▶ **Problem details**
The answer must repeat every record exactly, with no pictures in it.

━━━ Exercise materials

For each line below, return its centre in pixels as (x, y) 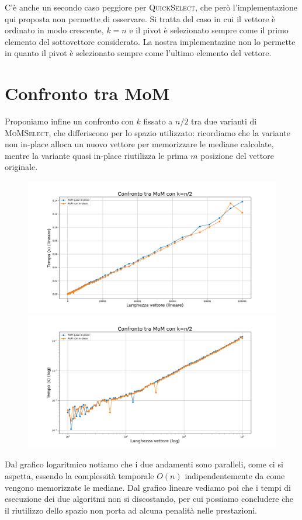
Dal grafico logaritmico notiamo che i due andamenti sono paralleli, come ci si (144, 464)
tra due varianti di (224, 121)
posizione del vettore (237, 155)
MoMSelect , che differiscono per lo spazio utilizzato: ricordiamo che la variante (147, 132)
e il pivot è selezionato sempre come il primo (209, 30)
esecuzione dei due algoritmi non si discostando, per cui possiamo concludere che (149, 499)
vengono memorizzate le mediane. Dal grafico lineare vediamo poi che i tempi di (148, 487)
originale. (21, 167)

━━━━━━

▶ **Answer to this exercise**
For each line below, return its centre in pixels as (x, y) 
Dal grafico logaritmico notiamo che i due andamenti sono paralleli, come ci si (144, 464)
tra due varianti di (224, 121)
posizione del vettore (237, 155)
MoMSelect , che differiscono per lo spazio utilizzato: ricordiamo che la variante (147, 132)
e il pivot è selezionato sempre come il primo (209, 30)
esecuzione dei due algoritmi non si discostando, per cui possiamo concludere che (149, 499)
vengono memorizzate le mediane. Dal grafico lineare vediamo poi che i tempi di (148, 487)
originale. (21, 167)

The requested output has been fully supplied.